Fye and Foul
Theatre Company
"This company know how to engage an audience’s attention – we were held spellbound for almost an hour.... Enchanting images. Unforgettable. Some productions lead the audience by the hand, but not this one. We were treated as adults, made to confront the messy reality of someone’s consciousness, and forced to draw our own conclusions – based, as in real life, on incomplete evidence. An exhilarating experience, immersive and challenging. Theatre to make an audience look deeper at life – and at ourselves." Strat Mastoris, Fringe Review (For full review click here).
"As Savini and Orbanic move around the pitch black stage, they shine a small ray of hope onto the audience – sometimes a silhouetted spotlight, sometimes a handheld light that they manipulate, ethereal and otherworldly. Then this is wrenched away, jarring & piercing noises and crackling sound effects disorient the audience once more and plunge them into the unknown, the dark, the anticipation. The whole combination paints a wonderful picture without colour, abstract and intriguing" ★★★★ Daniel Perks, The Reviews Hub (For full review click here).
"Fye and Foul's Cathedral was powerfully intense, engaging and brave!" The New Current.

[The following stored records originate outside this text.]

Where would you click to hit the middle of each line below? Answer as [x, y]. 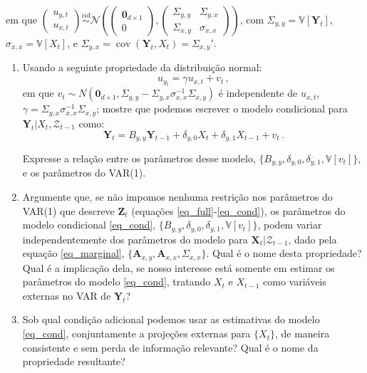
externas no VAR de [67, 295]
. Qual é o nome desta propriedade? [284, 253]
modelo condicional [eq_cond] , [89, 225]
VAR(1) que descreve [68, 210]
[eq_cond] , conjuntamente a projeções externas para [136, 333]
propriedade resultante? [74, 361]
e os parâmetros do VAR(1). [84, 173]
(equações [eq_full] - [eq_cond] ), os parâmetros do [238, 210]
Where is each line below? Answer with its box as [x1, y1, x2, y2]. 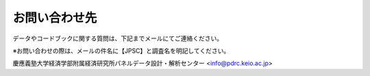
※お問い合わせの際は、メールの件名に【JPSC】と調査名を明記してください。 [12, 47, 230, 55]
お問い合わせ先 [12, 10, 97, 25]
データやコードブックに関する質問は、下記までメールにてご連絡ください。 [12, 34, 223, 42]
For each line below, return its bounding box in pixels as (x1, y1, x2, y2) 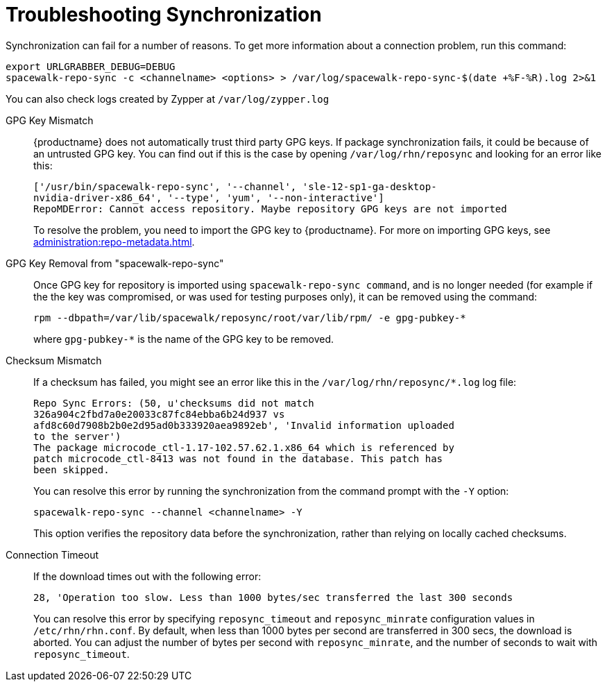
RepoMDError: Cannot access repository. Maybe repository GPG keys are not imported (33, 203, 507, 214)
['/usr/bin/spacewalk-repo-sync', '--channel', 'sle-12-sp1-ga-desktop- (33, 180, 437, 192)
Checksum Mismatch (6, 354, 102, 366)
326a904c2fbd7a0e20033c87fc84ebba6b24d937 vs (33, 408, 285, 420)
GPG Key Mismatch (6, 114, 94, 126)
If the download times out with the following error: (33, 570, 262, 582)
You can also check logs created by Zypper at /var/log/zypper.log (6, 92, 330, 105)
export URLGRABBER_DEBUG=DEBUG (6, 60, 176, 72)
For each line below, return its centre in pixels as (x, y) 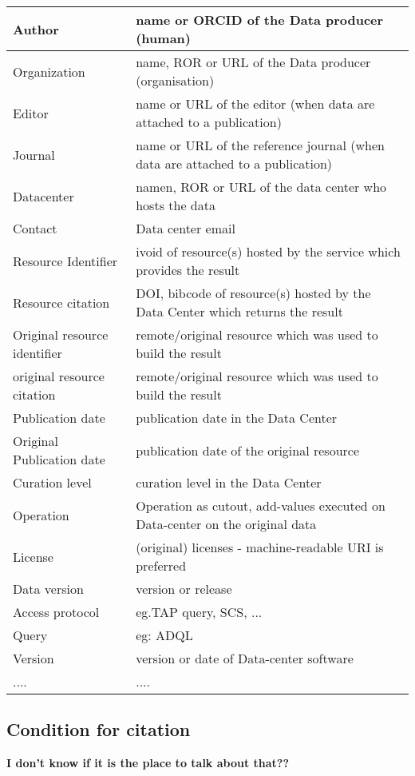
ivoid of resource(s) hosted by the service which (268, 251)
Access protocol (56, 612)
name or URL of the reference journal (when (260, 145)
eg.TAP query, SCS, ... (199, 612)
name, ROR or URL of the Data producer (253, 62)
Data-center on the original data (226, 524)
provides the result (188, 270)
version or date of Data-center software (245, 658)
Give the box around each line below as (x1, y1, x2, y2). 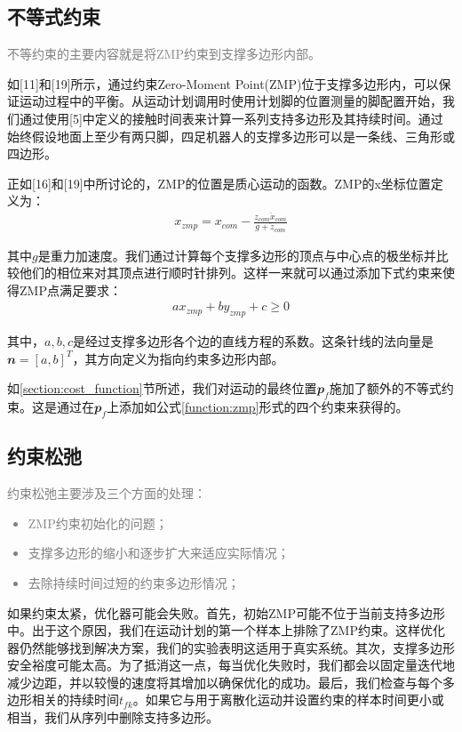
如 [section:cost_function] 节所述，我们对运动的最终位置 (7, 379, 317, 398)
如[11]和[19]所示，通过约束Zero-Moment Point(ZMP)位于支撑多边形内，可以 (7, 74, 439, 93)
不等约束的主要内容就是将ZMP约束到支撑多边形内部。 (7, 44, 321, 63)
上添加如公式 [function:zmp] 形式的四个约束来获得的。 (107, 398, 409, 416)
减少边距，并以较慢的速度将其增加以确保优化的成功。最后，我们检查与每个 (7, 672, 442, 691)
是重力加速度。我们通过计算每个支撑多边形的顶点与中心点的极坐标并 (37, 245, 436, 264)
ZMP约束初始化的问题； (28, 513, 168, 532)
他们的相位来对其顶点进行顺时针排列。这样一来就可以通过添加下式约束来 (19, 263, 442, 282)
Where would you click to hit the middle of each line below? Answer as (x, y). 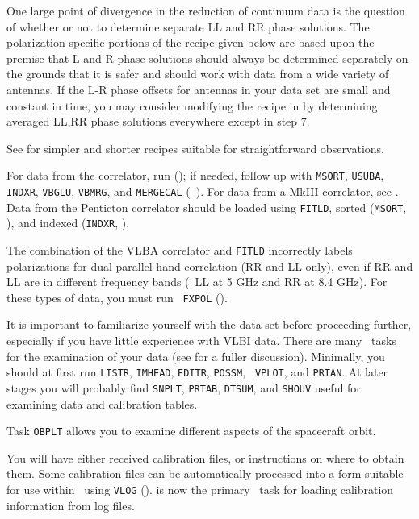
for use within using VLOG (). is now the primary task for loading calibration (200, 489)
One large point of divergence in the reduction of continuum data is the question (206, 10)
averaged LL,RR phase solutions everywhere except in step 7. (158, 121)
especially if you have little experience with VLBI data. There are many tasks (201, 340)
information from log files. (71, 505)
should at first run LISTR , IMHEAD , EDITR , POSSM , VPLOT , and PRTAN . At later (197, 372)
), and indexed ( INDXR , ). (68, 223)
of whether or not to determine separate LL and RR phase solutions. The (188, 26)
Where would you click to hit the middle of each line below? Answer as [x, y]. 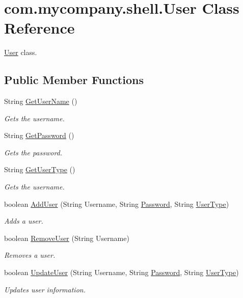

"This is a performance that needs to be experienced not described" Terry Eastham, LondonTheatre1
"The use of lighting is clever in its visualisation of the unreliability of memory....Towards the end, one particular memory is recounted and then layered over and over itself, wisely reminding us that often it’s not the memory but the story we’ve repeatedly retold ourselves that forms our opinion of the past." Holly O'Mahony, A Younger Theatre.
"...two performers begin to act out not the scenes being described, but rather their memory, or perhaps just the feeling of the memory. Sometimes their movements are slow and measured, at other times quick and erratic. With handheld lights, they cast ethereal shadows across the stage adding to the surreal quality of the disembodied voices. The clever use of light focused solely on a performer’s mouth, for instance, seems synchronized with the recorded voice but as sound and performer slowly become uncoordinated the scene eerily mirrors the disintegration of memory as we might experience it...As a whole, the experience of the performance recreates well the feeling of memory, which its research, partially supported by the Wellcome Trust, sets out to explore". Jo Squires, Total Theatre.